Beyond Marginality: Race, Ethnicity, and Memory

April 6-8, 2018
CALL FOR PAPERS
The Borderlands Research Focus Group at the University of California, Santa Barbara is pleased to announce the 6th Biennial Borderlands International Graduate Student Conference, to be held April 6-8 2018. We invite graduate students from any disciplines and any regions to submit abstracts for papers addressing the theme of Beyond Marginality: Race, Ethnicity, and Memory. Please see the attached call for papers for more information.
Please send a 300 word abstract to UCSBborderlands2018@gmail.com by December 29, 2017 to be considered. Paper presentations should be 15-20 minutes in length, and may address the conference theme from any region or historical period. We welcome both individual papers or full panels that address the conference theme in any geographical region or historical period. If submitting a full panel (3-4 papers) please send all abstracts together.
If you have any questions or comments, please email UCSBborderlands2018@gmail.com.

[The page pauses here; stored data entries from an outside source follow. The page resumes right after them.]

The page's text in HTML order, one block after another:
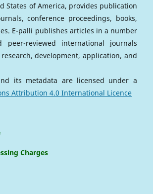
States of America, provides publication
conference proceedings, books,
E-palli publishes articles in a number
peer-reviewed international journals
development, application, and
its metadata are licensed under a
Attribution 4.0 International Licence
Charges
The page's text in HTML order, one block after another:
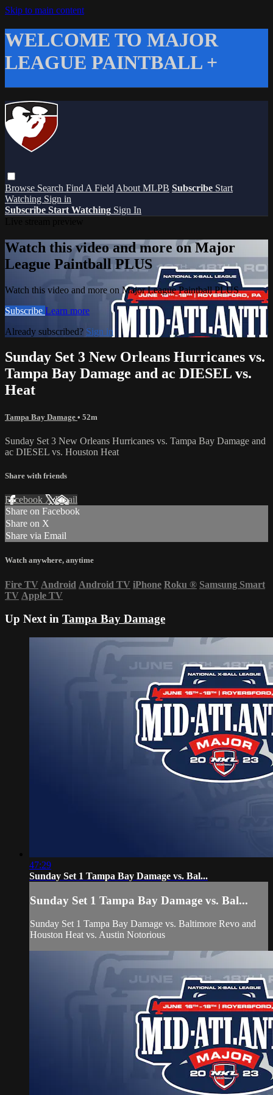
Skip to main content
WELCOME TO MAJOR
LEAGUE PAINTBALL +
Browse Search Find A Field About MLPB Subscribe Start
Watching Sign in
Subscribe Start Watching Sign In
Watch this video and more on Major
League Paintball PLUS
Watch this video and more on Major League Paintball PLUS
Subscribe Learn more
Already subscribed? Sign in
Sunday Set 3 New Orleans Hurricanes vs.
Tampa Bay Damage and ac DIESEL vs.
Heat
Tampa Bay Damage • 52m
Sunday Set 3 New Orleans Hurricanes vs. Tampa Bay Damage and
ac DIESEL vs. Houston Heat
Share with friends
Facebook XEmail
Share on Facebook
Share on X
Share via Email
Watch anywhere, anytime
Fire TV Android Android TV iPhone Roku ® Samsung Smart
TV Apple TV
Up Next in Tampa Bay Damage
47:29
Sunday Set 1 Tampa Bay Damage vs. Bal...
Sunday Set 1 Tampa Bay Damage vs. Bal...
Sunday Set 1 Tampa Bay Damage vs. Baltimore Revo and
Houston Heat vs. Austin Notorious

The Ancient Borderlands Research Focus Group at the University of California, Santa Barbara invites graduate students of any discipline and any period to submit abstracts for papers addressing the theme of Beyond Marginality: Race, Ethnicity, and Memory. Borderlands are spaces where people of different ethnicities, cultures, religions, political systems, or linguistic traditions come into contact, often without one authority exercising complete control. These contacts reveal imbalances of power and senses of belonging, developed and maintained through areas of contact that may be physical, conceptual, or metaphorical. Studying the borderlands reveals marginality as a decentralizing process, treating the marginalized subject as the center of the discourse rather than at its outskirts.

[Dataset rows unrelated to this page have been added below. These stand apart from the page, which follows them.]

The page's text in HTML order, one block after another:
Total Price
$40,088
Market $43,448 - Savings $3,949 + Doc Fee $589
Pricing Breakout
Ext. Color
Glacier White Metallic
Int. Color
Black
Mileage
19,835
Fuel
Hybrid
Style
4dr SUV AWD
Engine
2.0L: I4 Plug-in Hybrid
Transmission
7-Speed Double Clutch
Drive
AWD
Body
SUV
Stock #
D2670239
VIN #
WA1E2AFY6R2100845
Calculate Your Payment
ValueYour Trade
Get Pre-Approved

The 2018 Borderlands International Graduate Student Conference seeks papers that address how interactions in the borderlands may be framed through constructs of race, ethnicity, and memory. This
topic encourages inquiries into the constructed production of race and ethnicity, recognizing these categories as contested narratives of inequalities and difference developed across time and space and
inscribed or blurred through the collective experiences of memory. We are interested in how race and ethnicity are understood through these memories, and how these memories have the potential to blur
borders and re-examine marginality as a process of boundary-transgressing and hybridity. Some topics of interest to the conference organizers include, but are not limited to: racialization processes, histories of race and ethnicity, conflicting memories of difference, and the imagination of race or ethnicity.

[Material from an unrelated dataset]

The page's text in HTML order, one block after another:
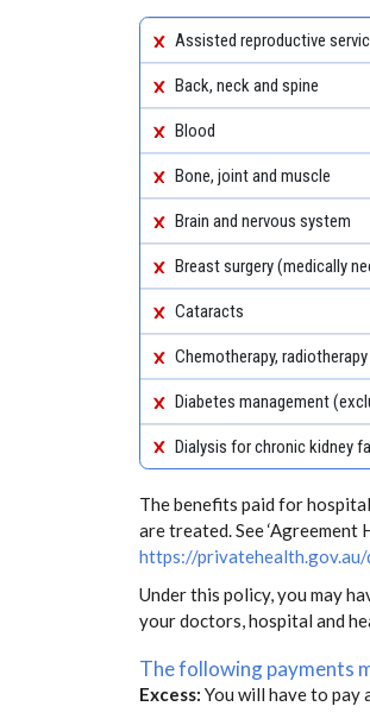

The study of borderlands encourages an interdisciplinary approach. As such, the conference seeks to include a wide range of perspectives and methodologies across disciplinary boundaries, in any geographic region or historical period. We welcome paper submissions from scholars in history, anthropology, art history, theology, classics, religious studies, literature, linguistics, and all related disciplines. We also encourage, but do not require, papers that engage with theorists whose work has relevance for borderlands studies, such as: Gloria Anzaldúa, Fredrick Barth, Daniel Boyarin, Bradley Parker, Pierre Bourdieu, Gayatri Charkravorty Spivak, Thomas Tweed, James Romm, and Jeffrey Jerome Cohen.